==== Supplied data

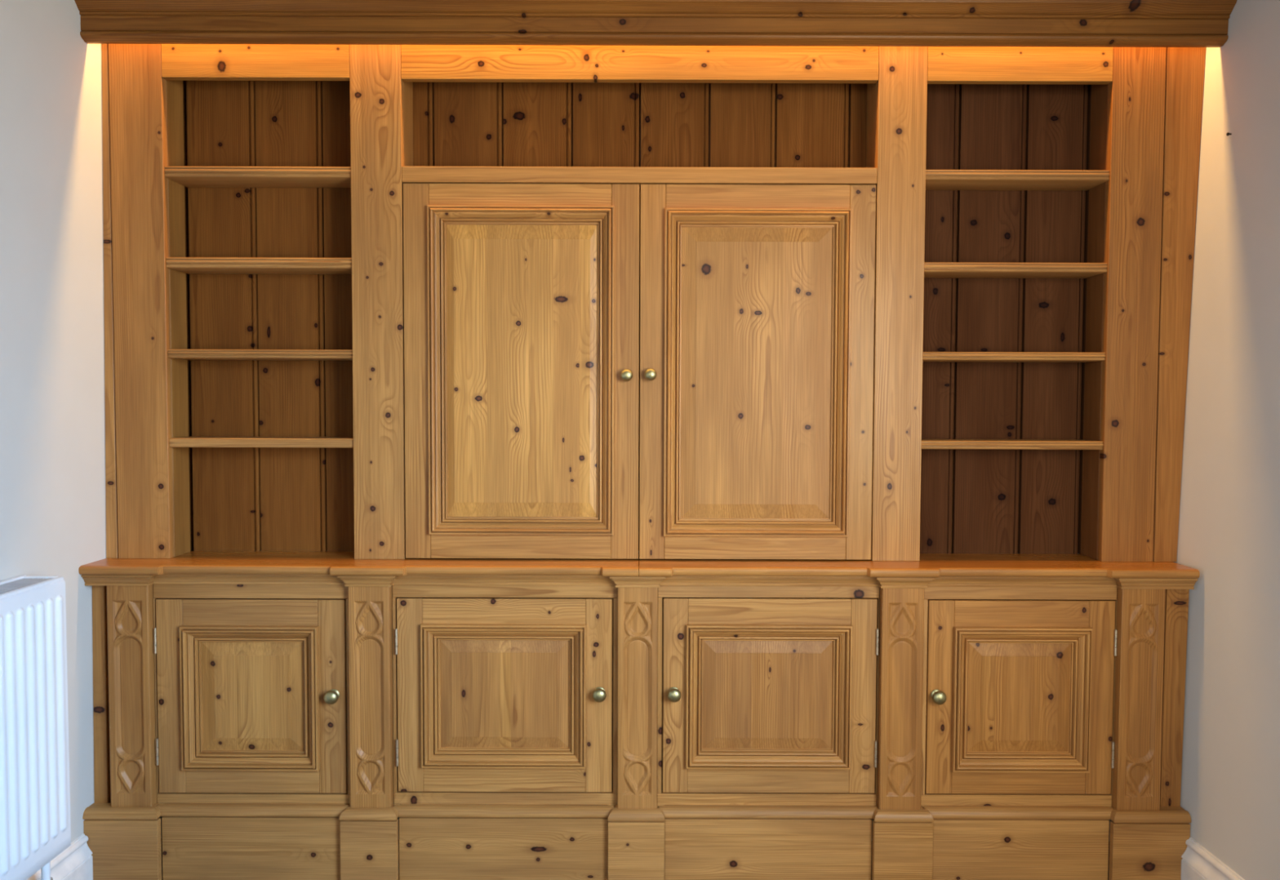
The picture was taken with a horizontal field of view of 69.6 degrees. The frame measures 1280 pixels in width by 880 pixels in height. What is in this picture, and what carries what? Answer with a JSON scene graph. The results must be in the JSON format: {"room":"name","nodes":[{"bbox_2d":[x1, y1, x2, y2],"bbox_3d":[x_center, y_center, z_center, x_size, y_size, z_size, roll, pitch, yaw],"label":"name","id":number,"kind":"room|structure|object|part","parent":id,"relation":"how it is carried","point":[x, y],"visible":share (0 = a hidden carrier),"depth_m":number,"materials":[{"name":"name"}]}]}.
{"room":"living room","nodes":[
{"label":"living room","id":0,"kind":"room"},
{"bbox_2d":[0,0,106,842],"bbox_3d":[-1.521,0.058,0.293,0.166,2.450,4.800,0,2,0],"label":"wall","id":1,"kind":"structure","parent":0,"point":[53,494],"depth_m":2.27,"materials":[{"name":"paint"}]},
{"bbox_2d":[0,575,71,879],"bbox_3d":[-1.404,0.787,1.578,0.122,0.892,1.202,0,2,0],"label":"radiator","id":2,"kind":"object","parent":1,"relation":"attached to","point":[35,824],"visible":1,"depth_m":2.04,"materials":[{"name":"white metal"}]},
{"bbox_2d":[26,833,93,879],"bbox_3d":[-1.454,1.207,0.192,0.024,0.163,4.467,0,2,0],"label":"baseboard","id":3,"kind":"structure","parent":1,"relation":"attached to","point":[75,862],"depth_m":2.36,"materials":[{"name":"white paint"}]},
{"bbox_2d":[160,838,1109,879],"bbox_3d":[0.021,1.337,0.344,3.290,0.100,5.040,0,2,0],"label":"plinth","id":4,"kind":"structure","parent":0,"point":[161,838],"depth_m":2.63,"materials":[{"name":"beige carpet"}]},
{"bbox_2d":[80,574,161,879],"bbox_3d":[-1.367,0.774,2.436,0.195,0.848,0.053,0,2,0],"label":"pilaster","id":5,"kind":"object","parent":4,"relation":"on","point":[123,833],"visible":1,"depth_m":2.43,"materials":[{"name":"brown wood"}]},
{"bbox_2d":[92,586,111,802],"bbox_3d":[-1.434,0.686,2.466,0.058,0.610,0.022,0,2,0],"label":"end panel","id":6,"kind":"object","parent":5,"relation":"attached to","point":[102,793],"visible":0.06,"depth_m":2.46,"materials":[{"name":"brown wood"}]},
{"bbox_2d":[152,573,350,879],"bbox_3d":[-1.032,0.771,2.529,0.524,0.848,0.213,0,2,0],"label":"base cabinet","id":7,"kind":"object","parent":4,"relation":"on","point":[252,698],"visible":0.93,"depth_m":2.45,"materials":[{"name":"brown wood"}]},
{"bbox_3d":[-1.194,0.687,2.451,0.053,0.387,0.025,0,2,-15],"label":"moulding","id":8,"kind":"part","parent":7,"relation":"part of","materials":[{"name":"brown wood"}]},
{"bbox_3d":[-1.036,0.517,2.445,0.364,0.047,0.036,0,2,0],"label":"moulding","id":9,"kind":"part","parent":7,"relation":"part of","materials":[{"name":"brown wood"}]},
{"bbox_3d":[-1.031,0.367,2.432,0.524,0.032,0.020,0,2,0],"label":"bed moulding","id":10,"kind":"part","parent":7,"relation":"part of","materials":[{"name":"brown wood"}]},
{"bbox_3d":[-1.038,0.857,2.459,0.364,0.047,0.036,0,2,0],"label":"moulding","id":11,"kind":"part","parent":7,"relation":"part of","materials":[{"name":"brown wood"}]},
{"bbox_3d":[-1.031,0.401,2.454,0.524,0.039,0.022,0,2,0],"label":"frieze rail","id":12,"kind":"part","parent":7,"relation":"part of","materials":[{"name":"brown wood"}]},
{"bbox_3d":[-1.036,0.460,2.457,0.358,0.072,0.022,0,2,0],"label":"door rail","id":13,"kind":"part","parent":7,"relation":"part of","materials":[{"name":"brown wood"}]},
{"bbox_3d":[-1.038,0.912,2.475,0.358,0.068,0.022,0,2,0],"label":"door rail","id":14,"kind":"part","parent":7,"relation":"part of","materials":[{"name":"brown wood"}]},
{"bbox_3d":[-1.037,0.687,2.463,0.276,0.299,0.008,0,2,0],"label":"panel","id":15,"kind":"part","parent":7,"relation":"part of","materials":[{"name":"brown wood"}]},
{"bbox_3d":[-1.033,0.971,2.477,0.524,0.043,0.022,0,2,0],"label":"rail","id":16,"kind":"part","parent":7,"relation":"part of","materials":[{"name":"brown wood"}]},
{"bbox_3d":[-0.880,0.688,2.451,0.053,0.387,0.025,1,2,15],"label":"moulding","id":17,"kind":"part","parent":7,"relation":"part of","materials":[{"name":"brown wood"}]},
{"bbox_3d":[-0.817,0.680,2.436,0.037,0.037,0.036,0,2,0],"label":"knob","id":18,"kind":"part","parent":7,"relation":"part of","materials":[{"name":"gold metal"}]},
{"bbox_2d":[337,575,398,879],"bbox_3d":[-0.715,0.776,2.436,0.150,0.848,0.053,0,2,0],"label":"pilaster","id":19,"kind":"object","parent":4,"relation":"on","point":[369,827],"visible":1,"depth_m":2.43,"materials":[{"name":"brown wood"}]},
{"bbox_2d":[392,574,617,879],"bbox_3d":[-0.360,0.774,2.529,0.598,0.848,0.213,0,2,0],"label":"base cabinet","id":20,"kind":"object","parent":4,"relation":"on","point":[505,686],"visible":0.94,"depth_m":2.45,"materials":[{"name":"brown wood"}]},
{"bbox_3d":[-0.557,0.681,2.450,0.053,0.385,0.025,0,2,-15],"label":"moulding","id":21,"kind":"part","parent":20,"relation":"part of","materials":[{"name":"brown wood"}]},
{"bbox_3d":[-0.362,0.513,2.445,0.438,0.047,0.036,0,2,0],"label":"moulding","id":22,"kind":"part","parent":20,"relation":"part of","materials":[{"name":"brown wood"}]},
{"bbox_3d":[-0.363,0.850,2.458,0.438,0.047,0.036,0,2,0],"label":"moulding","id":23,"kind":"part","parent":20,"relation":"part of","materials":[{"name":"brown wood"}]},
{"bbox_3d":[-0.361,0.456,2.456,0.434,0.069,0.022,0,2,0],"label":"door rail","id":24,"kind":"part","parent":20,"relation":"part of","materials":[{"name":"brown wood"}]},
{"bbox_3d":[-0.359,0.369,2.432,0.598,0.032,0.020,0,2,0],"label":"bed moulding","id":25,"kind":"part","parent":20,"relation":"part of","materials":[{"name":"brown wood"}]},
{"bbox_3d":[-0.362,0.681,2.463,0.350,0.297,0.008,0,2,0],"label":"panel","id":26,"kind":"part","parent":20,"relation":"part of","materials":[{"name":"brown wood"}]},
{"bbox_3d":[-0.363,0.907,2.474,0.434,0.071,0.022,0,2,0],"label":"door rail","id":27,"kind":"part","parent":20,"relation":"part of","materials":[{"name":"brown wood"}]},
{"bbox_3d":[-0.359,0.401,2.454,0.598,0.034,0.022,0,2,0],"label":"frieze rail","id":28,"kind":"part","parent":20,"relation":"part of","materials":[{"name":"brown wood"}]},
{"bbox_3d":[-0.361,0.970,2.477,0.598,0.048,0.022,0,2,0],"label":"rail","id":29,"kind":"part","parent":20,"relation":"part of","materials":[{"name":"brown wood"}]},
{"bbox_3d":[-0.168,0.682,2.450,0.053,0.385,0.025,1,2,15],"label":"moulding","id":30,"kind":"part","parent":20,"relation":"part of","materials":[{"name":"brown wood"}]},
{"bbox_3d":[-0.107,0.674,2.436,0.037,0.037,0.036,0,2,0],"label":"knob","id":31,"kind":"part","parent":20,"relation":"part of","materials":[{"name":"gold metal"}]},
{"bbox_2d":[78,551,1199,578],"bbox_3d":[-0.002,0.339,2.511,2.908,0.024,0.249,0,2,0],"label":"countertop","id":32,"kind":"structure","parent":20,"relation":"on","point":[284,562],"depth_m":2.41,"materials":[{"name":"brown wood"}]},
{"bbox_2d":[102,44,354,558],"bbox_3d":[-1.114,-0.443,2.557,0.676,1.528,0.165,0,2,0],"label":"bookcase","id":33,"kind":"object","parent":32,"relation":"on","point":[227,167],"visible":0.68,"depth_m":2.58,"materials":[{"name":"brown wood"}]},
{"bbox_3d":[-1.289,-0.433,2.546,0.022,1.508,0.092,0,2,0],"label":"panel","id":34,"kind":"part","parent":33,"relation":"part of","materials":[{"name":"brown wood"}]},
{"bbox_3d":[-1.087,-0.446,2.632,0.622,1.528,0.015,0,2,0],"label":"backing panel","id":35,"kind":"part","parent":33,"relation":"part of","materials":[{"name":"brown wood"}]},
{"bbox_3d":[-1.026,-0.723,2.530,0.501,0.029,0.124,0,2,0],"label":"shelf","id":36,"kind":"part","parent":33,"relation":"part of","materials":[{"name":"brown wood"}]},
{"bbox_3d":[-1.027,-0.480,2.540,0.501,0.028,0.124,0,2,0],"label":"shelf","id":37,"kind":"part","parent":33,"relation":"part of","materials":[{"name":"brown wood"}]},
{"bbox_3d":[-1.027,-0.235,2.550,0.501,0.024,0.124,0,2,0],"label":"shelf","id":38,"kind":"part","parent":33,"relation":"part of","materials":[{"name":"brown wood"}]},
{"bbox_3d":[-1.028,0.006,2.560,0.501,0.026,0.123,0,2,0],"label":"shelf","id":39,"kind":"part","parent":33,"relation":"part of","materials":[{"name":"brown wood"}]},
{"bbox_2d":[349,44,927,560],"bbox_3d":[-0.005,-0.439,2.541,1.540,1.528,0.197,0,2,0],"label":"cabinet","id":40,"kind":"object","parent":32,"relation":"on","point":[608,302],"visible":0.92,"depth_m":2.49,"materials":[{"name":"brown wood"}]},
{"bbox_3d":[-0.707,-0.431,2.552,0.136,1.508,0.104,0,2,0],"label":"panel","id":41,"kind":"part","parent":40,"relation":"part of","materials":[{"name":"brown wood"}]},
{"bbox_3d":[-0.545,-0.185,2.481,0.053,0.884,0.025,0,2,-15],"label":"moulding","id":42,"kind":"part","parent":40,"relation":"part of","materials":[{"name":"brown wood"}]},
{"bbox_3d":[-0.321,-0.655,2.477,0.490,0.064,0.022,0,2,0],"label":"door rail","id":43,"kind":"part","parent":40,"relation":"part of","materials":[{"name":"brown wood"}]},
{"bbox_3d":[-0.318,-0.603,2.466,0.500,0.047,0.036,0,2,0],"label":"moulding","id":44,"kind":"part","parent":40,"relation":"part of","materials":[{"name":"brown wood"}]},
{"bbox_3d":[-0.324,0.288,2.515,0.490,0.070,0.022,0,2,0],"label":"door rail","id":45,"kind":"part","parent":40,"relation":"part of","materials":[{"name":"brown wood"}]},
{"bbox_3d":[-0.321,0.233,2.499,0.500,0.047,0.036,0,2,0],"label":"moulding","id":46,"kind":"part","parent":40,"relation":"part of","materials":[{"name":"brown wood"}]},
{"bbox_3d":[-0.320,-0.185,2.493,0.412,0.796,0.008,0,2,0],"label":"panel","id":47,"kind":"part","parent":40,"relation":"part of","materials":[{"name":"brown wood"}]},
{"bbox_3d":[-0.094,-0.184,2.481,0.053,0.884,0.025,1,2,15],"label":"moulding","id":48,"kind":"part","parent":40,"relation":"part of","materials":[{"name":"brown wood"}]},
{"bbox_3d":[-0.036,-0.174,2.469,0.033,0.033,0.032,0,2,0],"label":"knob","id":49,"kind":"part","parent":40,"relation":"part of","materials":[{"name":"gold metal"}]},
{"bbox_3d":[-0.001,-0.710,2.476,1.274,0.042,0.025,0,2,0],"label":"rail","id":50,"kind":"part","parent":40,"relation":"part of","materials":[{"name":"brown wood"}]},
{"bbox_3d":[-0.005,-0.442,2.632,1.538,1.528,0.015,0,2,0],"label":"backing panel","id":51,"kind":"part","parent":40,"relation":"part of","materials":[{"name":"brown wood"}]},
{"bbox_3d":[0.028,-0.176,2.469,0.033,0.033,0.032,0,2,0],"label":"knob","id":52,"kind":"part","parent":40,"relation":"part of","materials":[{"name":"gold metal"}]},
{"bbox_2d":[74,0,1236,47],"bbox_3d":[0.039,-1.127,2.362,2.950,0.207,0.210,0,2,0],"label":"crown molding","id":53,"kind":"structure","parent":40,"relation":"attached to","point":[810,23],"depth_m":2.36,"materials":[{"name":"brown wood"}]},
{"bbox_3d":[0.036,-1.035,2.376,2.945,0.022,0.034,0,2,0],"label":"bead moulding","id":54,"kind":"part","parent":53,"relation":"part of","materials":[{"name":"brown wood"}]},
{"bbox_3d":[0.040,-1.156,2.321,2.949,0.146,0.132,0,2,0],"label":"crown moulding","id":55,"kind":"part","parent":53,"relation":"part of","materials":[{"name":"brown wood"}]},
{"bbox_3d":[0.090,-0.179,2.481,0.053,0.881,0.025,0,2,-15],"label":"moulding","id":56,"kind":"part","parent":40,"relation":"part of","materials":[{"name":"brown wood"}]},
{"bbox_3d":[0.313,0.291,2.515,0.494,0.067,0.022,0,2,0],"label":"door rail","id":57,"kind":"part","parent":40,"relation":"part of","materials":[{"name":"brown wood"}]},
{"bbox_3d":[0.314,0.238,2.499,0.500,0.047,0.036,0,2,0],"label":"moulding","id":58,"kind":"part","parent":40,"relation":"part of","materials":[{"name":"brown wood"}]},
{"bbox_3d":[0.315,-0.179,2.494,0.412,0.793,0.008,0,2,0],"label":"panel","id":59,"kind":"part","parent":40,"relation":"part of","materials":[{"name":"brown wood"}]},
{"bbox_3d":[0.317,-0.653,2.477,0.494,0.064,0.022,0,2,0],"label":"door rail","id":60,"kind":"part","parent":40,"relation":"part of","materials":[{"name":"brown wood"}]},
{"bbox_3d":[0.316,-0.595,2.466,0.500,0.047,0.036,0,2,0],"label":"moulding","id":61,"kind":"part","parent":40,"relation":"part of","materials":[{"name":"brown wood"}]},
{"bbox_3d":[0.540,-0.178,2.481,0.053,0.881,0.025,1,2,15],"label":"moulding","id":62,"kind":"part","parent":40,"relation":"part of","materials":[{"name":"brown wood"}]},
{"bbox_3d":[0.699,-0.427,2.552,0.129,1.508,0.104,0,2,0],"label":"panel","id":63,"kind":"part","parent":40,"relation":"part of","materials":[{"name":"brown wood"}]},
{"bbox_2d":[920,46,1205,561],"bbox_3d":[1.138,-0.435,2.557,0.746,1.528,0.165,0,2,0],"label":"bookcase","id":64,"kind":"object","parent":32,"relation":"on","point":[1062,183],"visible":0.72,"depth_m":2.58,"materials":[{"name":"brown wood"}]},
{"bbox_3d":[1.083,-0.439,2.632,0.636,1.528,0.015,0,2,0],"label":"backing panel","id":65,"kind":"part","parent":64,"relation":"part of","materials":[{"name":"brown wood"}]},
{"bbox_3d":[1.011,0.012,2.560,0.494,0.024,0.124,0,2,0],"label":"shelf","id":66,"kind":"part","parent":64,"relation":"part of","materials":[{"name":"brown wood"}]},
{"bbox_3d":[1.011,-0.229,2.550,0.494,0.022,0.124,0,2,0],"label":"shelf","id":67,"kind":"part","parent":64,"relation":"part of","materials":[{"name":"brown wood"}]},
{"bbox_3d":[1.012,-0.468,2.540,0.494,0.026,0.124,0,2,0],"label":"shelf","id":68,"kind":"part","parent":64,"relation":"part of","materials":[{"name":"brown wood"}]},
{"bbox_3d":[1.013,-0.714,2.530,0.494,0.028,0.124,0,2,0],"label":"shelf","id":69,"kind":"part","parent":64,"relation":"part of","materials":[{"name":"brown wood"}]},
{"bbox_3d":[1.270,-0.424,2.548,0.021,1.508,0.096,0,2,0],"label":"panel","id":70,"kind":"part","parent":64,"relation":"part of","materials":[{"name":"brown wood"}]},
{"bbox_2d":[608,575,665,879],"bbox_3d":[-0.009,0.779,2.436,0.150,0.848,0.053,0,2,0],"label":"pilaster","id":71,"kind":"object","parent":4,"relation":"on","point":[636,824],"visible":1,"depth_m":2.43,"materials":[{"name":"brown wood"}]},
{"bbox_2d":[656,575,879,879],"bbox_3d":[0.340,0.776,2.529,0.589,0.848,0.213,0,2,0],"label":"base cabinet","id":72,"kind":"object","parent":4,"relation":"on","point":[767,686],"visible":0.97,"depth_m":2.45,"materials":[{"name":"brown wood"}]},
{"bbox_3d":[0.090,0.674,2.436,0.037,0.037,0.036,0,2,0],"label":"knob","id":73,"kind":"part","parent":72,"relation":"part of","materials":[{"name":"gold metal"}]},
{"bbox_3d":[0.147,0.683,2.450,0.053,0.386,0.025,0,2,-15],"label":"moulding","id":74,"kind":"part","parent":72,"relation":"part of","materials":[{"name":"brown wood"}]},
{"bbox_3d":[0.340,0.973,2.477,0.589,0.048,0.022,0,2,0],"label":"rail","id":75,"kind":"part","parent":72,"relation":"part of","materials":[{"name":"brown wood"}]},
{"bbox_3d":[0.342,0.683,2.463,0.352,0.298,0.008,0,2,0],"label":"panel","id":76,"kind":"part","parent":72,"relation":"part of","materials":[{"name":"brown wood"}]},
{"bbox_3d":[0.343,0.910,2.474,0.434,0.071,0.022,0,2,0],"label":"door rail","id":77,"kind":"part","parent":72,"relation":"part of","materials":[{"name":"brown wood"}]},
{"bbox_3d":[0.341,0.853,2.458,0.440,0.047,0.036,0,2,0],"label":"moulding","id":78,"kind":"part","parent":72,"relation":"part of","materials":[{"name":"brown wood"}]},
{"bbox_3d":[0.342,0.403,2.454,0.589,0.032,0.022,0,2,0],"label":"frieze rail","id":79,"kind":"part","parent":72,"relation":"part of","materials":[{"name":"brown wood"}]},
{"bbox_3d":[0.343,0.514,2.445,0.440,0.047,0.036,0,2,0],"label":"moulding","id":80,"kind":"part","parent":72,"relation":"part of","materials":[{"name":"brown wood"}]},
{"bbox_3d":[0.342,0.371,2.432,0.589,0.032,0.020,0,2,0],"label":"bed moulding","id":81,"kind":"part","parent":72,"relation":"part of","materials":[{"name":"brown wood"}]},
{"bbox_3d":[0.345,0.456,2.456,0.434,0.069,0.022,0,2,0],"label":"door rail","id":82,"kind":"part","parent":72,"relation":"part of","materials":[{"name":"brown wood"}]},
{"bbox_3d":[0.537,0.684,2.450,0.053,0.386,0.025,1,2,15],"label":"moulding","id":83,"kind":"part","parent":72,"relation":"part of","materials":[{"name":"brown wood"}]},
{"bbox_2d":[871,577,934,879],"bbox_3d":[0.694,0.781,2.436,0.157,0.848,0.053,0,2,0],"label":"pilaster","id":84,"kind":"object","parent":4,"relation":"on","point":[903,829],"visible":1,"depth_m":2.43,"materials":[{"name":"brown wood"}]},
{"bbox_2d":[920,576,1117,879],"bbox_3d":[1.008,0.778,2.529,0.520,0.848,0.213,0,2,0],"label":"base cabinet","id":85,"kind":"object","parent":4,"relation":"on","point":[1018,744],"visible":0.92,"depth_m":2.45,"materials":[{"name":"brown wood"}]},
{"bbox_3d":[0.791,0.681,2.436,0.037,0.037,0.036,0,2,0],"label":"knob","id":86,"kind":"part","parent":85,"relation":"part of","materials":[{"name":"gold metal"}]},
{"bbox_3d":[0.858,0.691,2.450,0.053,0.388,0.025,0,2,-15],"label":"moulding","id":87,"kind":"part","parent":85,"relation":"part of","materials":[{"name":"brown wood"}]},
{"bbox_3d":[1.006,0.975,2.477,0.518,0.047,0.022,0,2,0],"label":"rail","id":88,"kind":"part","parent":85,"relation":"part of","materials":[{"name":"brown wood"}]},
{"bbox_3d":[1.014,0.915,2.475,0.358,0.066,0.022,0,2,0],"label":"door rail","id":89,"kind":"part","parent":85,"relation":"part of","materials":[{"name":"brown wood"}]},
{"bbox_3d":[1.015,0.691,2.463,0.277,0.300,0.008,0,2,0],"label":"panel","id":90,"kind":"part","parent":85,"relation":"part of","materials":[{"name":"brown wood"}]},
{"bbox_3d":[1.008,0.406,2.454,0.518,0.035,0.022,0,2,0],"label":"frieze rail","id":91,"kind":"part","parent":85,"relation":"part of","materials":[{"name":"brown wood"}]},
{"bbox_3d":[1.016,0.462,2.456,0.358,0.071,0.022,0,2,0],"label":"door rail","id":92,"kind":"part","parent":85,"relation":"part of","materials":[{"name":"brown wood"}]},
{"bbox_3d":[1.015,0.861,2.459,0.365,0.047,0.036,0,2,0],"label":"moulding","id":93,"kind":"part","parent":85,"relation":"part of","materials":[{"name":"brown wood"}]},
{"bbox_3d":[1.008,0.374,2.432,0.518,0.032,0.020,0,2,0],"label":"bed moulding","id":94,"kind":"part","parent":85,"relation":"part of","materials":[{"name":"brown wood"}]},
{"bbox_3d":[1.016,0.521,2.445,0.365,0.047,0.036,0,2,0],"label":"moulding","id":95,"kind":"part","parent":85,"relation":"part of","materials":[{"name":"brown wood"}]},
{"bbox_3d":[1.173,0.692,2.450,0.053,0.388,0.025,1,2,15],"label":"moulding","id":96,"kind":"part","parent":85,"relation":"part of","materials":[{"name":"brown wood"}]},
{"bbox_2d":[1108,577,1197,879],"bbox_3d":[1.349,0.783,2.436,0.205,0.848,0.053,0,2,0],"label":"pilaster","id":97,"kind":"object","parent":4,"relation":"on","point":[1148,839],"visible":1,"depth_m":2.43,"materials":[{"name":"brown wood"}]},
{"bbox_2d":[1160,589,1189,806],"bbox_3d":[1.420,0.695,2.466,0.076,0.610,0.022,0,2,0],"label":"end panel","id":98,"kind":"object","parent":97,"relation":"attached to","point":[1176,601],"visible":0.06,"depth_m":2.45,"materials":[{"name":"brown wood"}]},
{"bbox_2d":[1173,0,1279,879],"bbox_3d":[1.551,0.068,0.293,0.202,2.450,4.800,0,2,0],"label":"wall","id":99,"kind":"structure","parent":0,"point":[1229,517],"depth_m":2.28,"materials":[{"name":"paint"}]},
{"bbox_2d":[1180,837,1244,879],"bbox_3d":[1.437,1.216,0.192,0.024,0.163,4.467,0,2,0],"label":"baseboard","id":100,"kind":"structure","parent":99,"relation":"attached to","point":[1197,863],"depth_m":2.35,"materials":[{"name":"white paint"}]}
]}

========

Your response should contain each line of the listing in which the word "living" occurs.

_Response box_
{"room":"living room","nodes":[
{"label":"living room","id":0,"kind":"room"},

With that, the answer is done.